One imagines that being a successful progressive luxury brand that’s British suits his agenda of being a slight outlier. Anderson considers, then responds: “It’s a very difficult thing because ultimately, manufacturing is not really here in Britain. Italy is a huge manufacturing power, France is a huge manufacturing power: I think about, What does that mean in the future?” He adds, “My brand is a British brand, it is based in London, and we have our entire team here. But it has to perform on an international stage. And we have to be careful to grow bit by bit, because there is a tendency to turn the gas on when you have product that is working. We could double, but where is the sustainability in that? Instead, I think if you grow up in tiers, you end up not overexerting the brand equity.”
When this piece comes out, JW will have recently shown its spring/summer 2023 womenswear collection in London. For menswear, however, with London’s masculine schedule currently rather in the doldrums, Anderson says he plans to continue what was at first envisaged as a temporary relocation. “Menswear, I think, will continue to show in Milan. London went through this phase of And the next thing, and the next thing, and the next thing but there was no kind of structural goal below that.” Showing for the first time in Milan last June, Anderson told local editors that he is enamoured by the Italian fashion capital’s rich track record in nurturing start-up fashion houses – from Giorgio Armani and Versace to Off-White and Palm Angels – into bonafide superbrands.

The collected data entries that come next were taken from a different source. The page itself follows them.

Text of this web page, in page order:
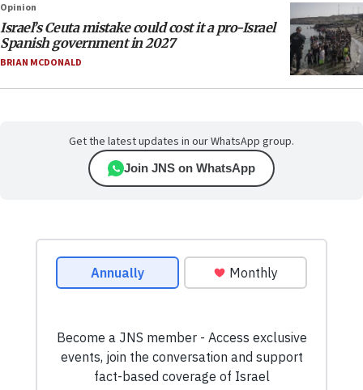
Opinion
Israel’s Ceuta mistake could cost it a pro-Israel
Spanish government in 2027
BRIAN MCDONALD
Get the latest updates in our WhatsApp group.
Join JNS on WhatsApp
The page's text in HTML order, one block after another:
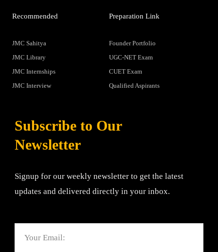
Recommended
JMC Sahitya
JMC Library
JMC Internships
JMC Interview
Preparation Link
Founder Portfolio
UGC-NET Exam
CUET Exam
Qualified Aspirants
Subscribe to Our
Newsletter
Signup for our weekly newsletter to get the latest
updates and delivered directly in your inbox.
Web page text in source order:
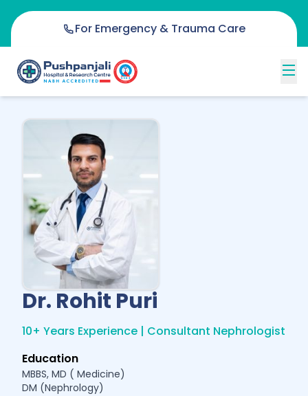
For Emergency & Trauma Care
Dr. Rohit Puri
10+ Years Experience | Consultant Nephrologist
Education
MBBS, MD ( Medicine)
DM (Nephrology)
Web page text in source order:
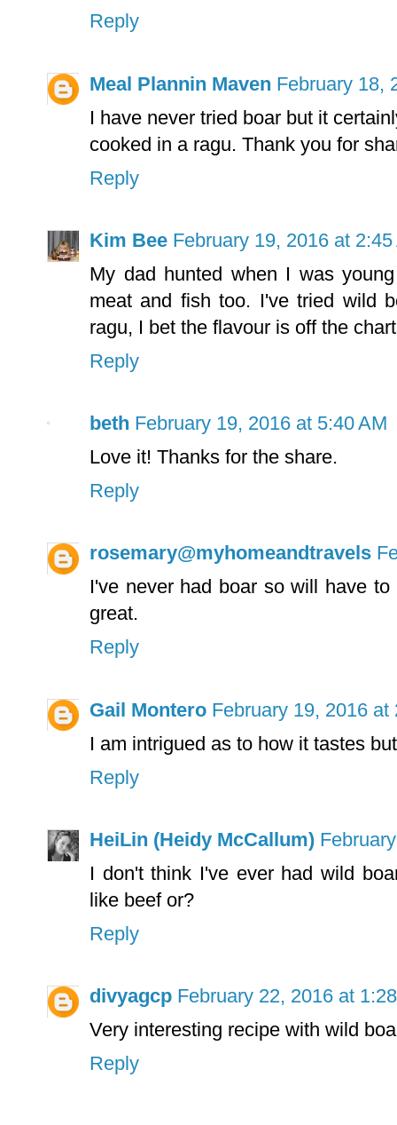
Reply
Meal Plannin Maven February 18,
I have never tried boar but it
cooked in a ragu. Thank you for
Reply
Kim Bee February 19, 2016 at 2:45
My dad hunted when I was
meat and fish too. I've tried wild
ragu, I bet the flavour is off the
Reply
beth February 19, 2016 at 5:40 AM
Love it! Thanks for the share.
Reply
rosemary@myhomeandtravels
I've never had boar so will have
great.
Reply
Gail Montero February 19, 2016 at
I am intrigued as to how it tastes
Reply
HeiLin (Heidy McCallum)
I don't think I've ever had wild
like beef or?
Reply
divyagcp February 22, 2016 at
Very interesting recipe with wild
Reply
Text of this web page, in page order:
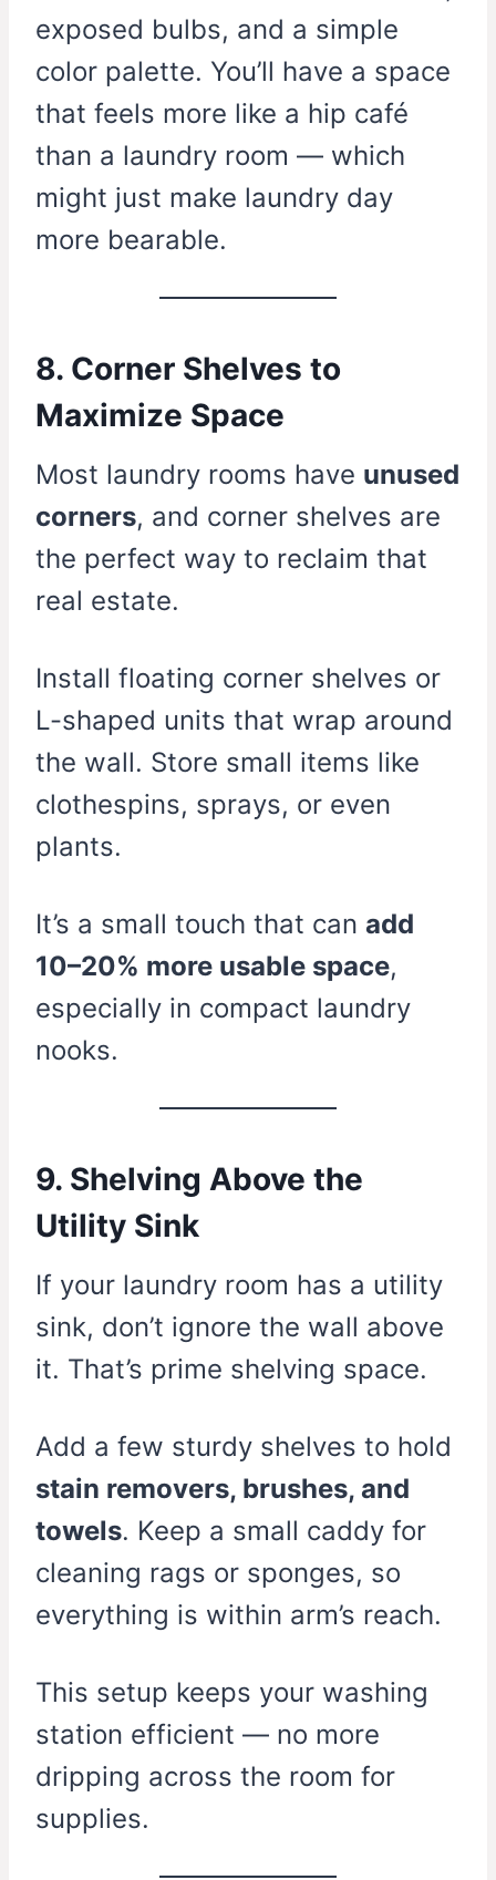
exposed bulbs, and a simple
color palette. You’ll have a space
that feels more like a hip café
than a laundry room — which
might just make laundry day
more bearable.
8. Corner Shelves to
Maximize Space
Most laundry rooms have unused
corners, and corner shelves are
the perfect way to reclaim that
real estate.
Install floating corner shelves or
L-shaped units that wrap around
the wall. Store small items like
clothespins, sprays, or even
plants.
It’s a small touch that can add
10–20% more usable space,
especially in compact laundry
nooks.
9. Shelving Above the
Utility Sink
If your laundry room has a utility
sink, don’t ignore the wall above
it. That’s prime shelving space.
Add a few sturdy shelves to hold
stain removers, brushes, and
towels. Keep a small caddy for
cleaning rags or sponges, so
everything is within arm’s reach.
This setup keeps your washing
station efficient — no more
dripping across the room for
supplies.
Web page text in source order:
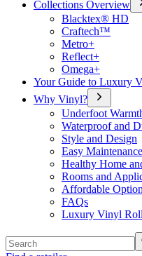
Collections Overview
Blacktex® HD
Craftech™
Metro+
Reflect+
Omega+
Your Guide to Luxury
Why Vinyl?
Underfoot
Waterproof and
Style and Design
Easy Maintenance
Healthy Home
Rooms and
Affordable
FAQs
Luxury Vinyl
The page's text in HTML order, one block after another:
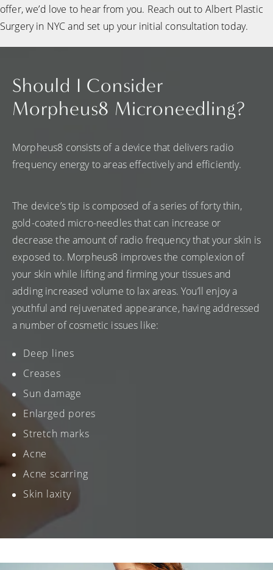
offer, we’d love to hear from you. Reach out to Albert Plastic
Surgery in NYC and set up your initial consultation today.
Should I Consider
Morpheus8 Microneedling?
Morpheus8 consists of a device that delivers radio
frequency energy to areas effectively and efficiently.
The device’s tip is composed of a series of forty thin,
gold-coated micro-needles that can increase or
decrease the amount of radio frequency that your skin is
exposed to. Morpheus8 improves the complexion of
your skin while lifting and firming your tissues and
adding increased volume to lax areas. You’ll enjoy a
youthful and rejuvenated appearance, having addressed
a number of cosmetic issues like:
Deep lines
Creases
Sun damage
Enlarged pores
Stretch marks
Acne
Acne scarring
Skin laxity
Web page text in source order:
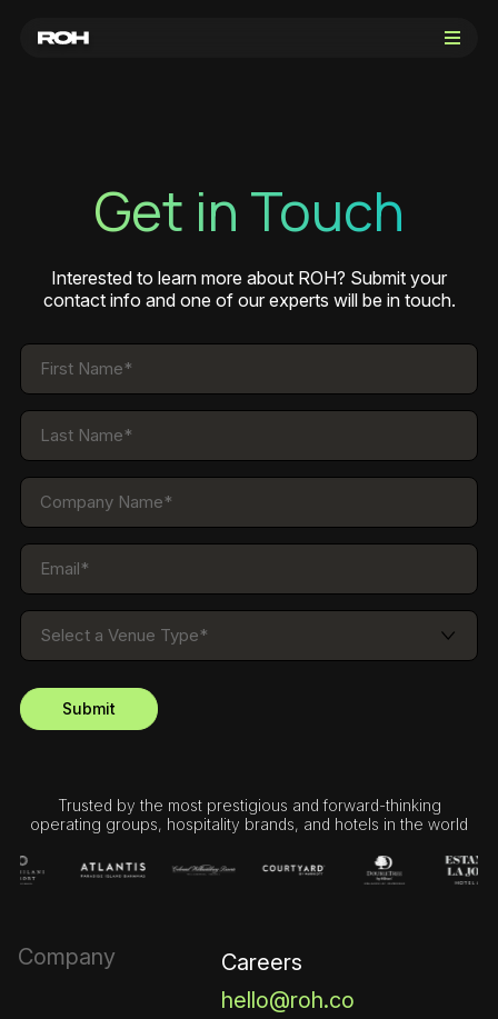
Sign inGet in Touch
Interested to learn more about ROH? Submit your
contact info and one of our experts will be in touch.
Trusted by the most prestigious and forward-thinking
operating groups, hospitality brands, and hotels in the world
Company
Careers
hello@roh.co
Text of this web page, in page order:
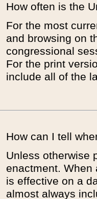
How often is the
For the most
and browsing on
congressional
For the print
include all of the
How can I tell
Unless otherwise
enactment. When
is effective on a
almost always
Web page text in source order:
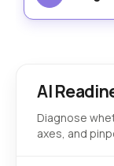
AI
Diagnose
axes, and
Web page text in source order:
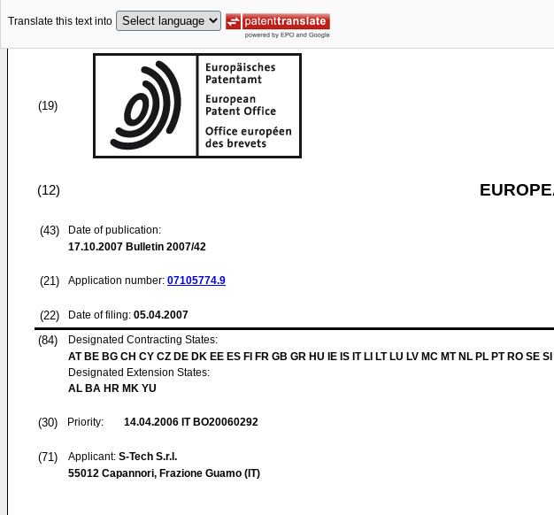
Translate this text into
(19)
(12)
(43)
Date of publication:
17.10.2007 Bulletin 2007/42
(21) Application number: 07105774.9
(22) Date of filing: 05.04.2007
(84)
Designated Contracting States:
AT BE BG CH CY CZ DE DK EE ES FI FR GB GR HU IE IS IT LI LT LU LV MC MT NL PL PT RO SE
Designated Extension States:
AL BA HR MK YU
(30) Priority: 14.04.2006 IT BO20060292
(71) Applicant: S-Tech S.r.l.
55012 Capannori, Frazione Guamo (IT)
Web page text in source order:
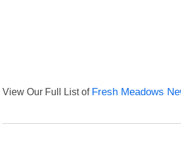
View Our Full List of Fresh Meadows
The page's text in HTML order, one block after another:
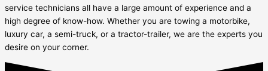
service technicians all have a large amount of experience and a
high degree of know-how. Whether you are towing a motorbike,
luxury car, a semi-truck, or a tractor-trailer, we are the experts you
desire on your corner.
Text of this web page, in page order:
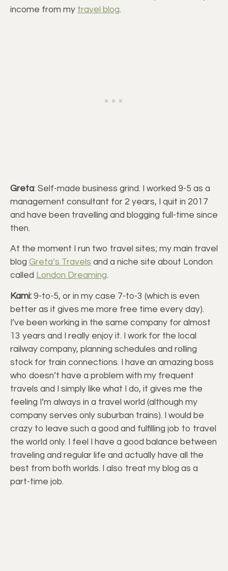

Despite the brouhaha around womenswear, menswear remains Anderson’s lodestar. “I think people forget that I started off as a menswear designer, and that is ultimately how I ended up getting to womenswear. So the lab that is done through mens helps me to articulate women. The ecosystem needs that for me to be able to work.”
Conventional gender codes create the cage against which Anderson’s work rattles, supplying the sense of tension, risk and ultimate thrill that his pieces can generate. Many Anderson fans understand this, but there is perhaps one prime exemplar: A$AP Rocky. “I was very lucky through a dear friend to meet A$AP many years ago, and to do a collaboration together. I’ve always been fascinated by his approach to clothing: how he articulates the idea of his standing within music, and his standing as being a kind of cultural ambassador, through clothing. He goes through that as a creative process, to express himself, instead of it being a stylistic approach. And I think along the way he has broken so many boundaries without being loud about it.”
For the most positive of reasons, Anderson is slightly conflicted by Loewe. “It has carved out a niche that wasn’t really there. It was that brand that was incredibly small, and it has ended up having a personality that is quite cerebral and in the background. So while the Puzzle is one of the biggest-selling bags on the marketplace, it doesn’t feel like we are overexposed. Sometimes it can get quite frustrating because you’re like, Oh, do people not realise the scale of the brand? I think that people would be surprised about how big Loewe is in comparison to bigger brand names.”
Anderson says he works in three-year cycles. This most likely explains that – having just turned 38 in September of this year – he is nurturing apprehensions of creative mortality. Or as he puts it, “As you approach 40, you start to realise that you don’t have the same speed you once did. Although I do think you have more knowledge, which helps. But – and not to be all doomsday about it – I think there is a 20-year period in which you can be prolifically creative.”